El caso fue que el juez firmó la orden aún con los pantalones a medio poner. Margarita la cursó a medianoche. Y nosotros podíamos estar seguros de que, desde que tocaran puerto, los bosnios serían detenidos. Álvarez y yo disparamos al mismo tiempo. Cómo que desde que tocaran puerto. ¿Es que aún no habían llegado a ninguno? Pues no. ¿En cuatro días? No. ¿Con ese tiempo? Que no, coño, que no.
Nos miramos con un brillo de promesa en los ojos. Tal vez fuera el clavo ardiendo al que se agarran los desesperados pero ¿y si no hubieran abandonado la isla? ¿Y si, por un motivo desconocido, aún estuvieran fondeados en cualquier recodo de la costa? Margarita ya había pensado en ello. Y el motivo no tenía por qué ser tan desconocido. Acaso los tipos sospecharan que emitiríamos esa orden y temieran no tener tiempo de llegar a lugar seguro.
Álvarez quiso poner freno a tanta euforia. Ya estaba escarmentado de espadas al vuelo que luego había que envainarse. Estábamos dando por sentado que los bosnios pretendían regresar a su país. No contábamos con otra vía de escape tan lógica y natural como aquella. Dos musulmanes no llamarían la atención en tierras africanas. Podían estar en Marruecos o en Argelia o en Túnez. Y allí las órdenes de busca y captura se las pasaban por el forro de la chilaba. El inspector cogió el teléfono y se puso al habla con el subinspector Méndez, el colega de la comisaría central que hacía las veces de enlace con el Magreb. Tenía contactos en los servicios secretos de todos esos países desde las escaramuzas del Frente Polisario. Si los asesinos se habían dirigido a aquella región, sería el primero en enterarse.
Pascual Méndez parecía cualquier cosa menos subinspector de Policía. Podría haber pasado por empleado de banca, vendedor de enciclopedias o fontanero. Era dueño de una de esas caras que uno olvida no más se da la vuelta. Una de esas caras que uno luego es incapaz de reconocer. O que, si reconoce haberla visto antes, no recuerda dónde ni cuándo ni si entonces llovía. Y, bien pensado, es lo que suele esperarse de un espía, ¿verdad? Imaginé que aquel era el aspecto que le tocaba esa tarde. Que el tipo cambiaba de identidad cada cierto tiempo para evitar acostumbrarse a una.

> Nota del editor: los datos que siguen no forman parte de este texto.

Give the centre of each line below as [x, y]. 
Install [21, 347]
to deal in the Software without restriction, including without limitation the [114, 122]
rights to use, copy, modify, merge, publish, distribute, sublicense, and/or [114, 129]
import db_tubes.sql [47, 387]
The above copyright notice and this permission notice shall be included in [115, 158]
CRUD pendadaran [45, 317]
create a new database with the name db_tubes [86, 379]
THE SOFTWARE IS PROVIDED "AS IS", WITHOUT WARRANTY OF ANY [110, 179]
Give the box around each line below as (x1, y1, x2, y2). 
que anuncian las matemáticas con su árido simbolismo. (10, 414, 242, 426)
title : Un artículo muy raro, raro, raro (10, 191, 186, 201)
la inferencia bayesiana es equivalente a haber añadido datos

El inspector le explicó lo ocurrido con cuatro frases sueltas y sin acabar. Méndez no parpadeó ni una vez mientras lo escuchaba, no supe si porque todo le sonaba conocido o porque no entendía nada. Cuando Gervasio acabó de exponer los hechos (la verdad es que el relato sonaba a jerigonza en su boca), su colega movió los ojos y puso en marcha el resto de sus gestos de una manera desganada. Con cada gesto llegó un razonamiento. El guiño de su boca negó la posibilidad de que el barco estuviera más allá de Marruecos. Las manos nervudas sostuvieron con firmeza que cruzar el estrecho no era tan fácil como hacían pensar los contrabandistas de droga. Sus hombros dudaron de que en cuatro días hubieran podido haber llegado a Argelia, y menos a Túnez.

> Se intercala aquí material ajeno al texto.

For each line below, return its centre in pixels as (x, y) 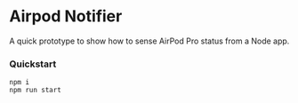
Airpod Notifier (66, 16)
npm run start (36, 91)
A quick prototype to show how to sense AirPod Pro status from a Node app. (149, 41)
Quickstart (33, 64)
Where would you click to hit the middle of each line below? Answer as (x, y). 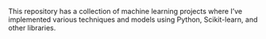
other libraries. (32, 28)
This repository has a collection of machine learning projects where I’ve (125, 11)
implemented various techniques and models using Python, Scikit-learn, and (133, 19)
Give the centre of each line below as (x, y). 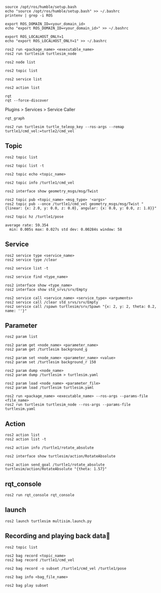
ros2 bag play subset (27, 585)
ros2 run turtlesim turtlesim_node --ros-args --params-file (68, 405)
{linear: (14, 208)
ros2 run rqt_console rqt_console (40, 495)
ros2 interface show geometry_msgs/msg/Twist (51, 191)
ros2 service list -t (27, 268)
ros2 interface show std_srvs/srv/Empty (46, 289)
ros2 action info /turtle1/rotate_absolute (50, 448)

Lo que podía afirmar con todo el cuerpo al unísono era que, si recalaban en puerto amigo, lo sabríamos en dos horas. Pensaba poner en marcha de inmediato el tantán de la selva. Y que no tomáramos sus palabras como un desprecio racista. Porque era la forma en que llamaban a las alertas internacionales en la zona y porque Pascual Méndez llevaba veinte años felizmente casado con una marroquí. Tanto fue el cántaro a la fuente que acabó enamorándose del agua.
Los había oído discutir en cubierta. Desde su camarote, en la popa, no podía entender lo que decían pero, como que Alá era el único Dios y Mahoma su profeta, los tripulantes tenían tremenda bronca con los secuestradores. Majluf temía que porfiaran por él. Quizá echaran a suertes si lo tiraban por la borda ya. Quizá ventilaran si lo descuartizaban antes de botarlo al mar. Quizá acordaran quién había de matarlo.

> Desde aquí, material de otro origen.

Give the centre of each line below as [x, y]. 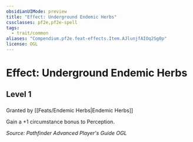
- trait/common [30, 33]
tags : [13, 28]
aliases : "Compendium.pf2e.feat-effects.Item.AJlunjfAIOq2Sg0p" [86, 39]
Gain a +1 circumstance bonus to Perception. [60, 122]
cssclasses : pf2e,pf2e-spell [42, 22]
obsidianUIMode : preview [36, 11]
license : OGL [22, 44]
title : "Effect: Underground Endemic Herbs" [61, 17]
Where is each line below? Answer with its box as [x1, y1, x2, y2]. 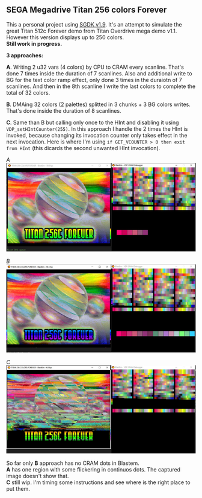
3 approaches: [6, 51, 44, 59]
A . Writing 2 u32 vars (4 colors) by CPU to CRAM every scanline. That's [6, 63, 185, 71]
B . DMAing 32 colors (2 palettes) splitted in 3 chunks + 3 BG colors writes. [6, 101, 191, 108]
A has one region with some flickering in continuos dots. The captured [6, 465, 181, 473]
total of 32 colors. [6, 89, 50, 96]
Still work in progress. [6, 40, 63, 47]
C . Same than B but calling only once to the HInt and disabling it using [6, 119, 179, 126]
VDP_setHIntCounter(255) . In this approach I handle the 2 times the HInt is [6, 125, 188, 132]
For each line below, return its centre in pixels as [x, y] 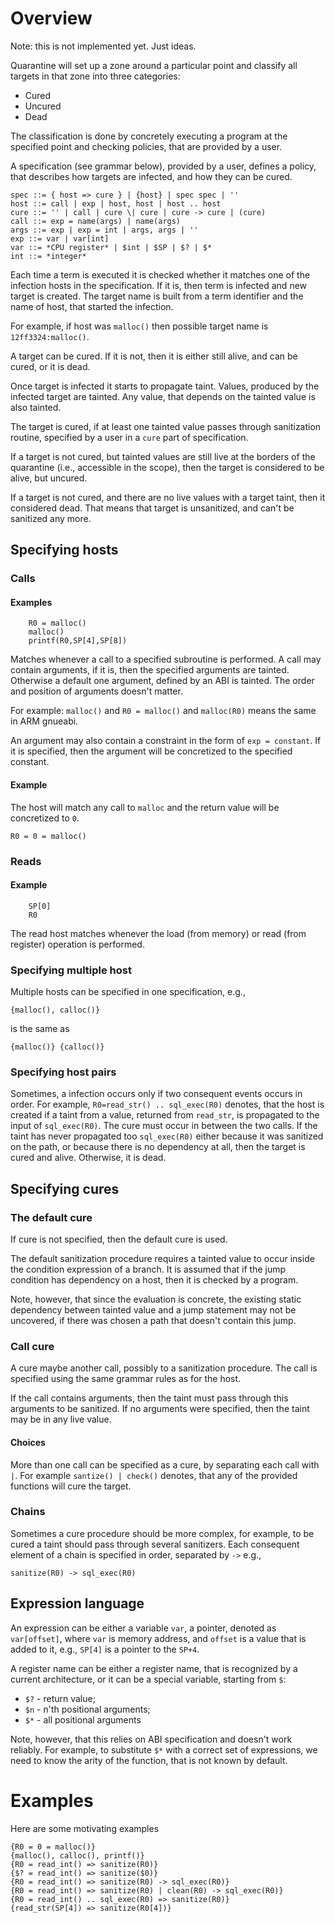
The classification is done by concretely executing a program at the [149, 136]
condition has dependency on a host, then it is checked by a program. [154, 1280]
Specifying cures [65, 1188]
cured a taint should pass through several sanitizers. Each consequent [155, 1544]
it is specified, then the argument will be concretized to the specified [151, 751]
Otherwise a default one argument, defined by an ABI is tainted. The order [162, 681]
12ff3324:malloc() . [50, 336]
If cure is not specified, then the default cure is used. [119, 1239]

Estaba tan cansado que ni siquiera sintió miedo. El barco se movía menos (llevaba notándolo alguna horas) pero la fatiga persistía. ¿Le estarían dando a beber alguna pócima para entontecerlo o, aún peor, para acabar con su vida poco a poco? ¿Con qué intención? ¿Por qué demonios no lo mataban ya? Intentó de nuevo recordar la última vez que le habían dado de comer y beber. Y la cabeza no le daba para más. Volvió a sentir ganas de vomitar.
Pensó en la muerte por primera vez en muchos años. Cuando joven solía imaginar cómo sería. Se veía a sí mismo cayendo en una guerra. Fueron tantas. Tenía tanto donde elegir. Se adivinaba ahorcado, fusilado, degollado. Con suerte una bala le rompería el corazón mientras tomaba una plaza enemiga. ¿Qué más podía pedir? Un compañero de batallón con fama de visionario al que todos iban a consultarle el futuro le predijo que eso no ocurriría. Que Nizar iba a llegar a viejo. Que iba a morir en la cama rodeado de sus hijos y sus nietos.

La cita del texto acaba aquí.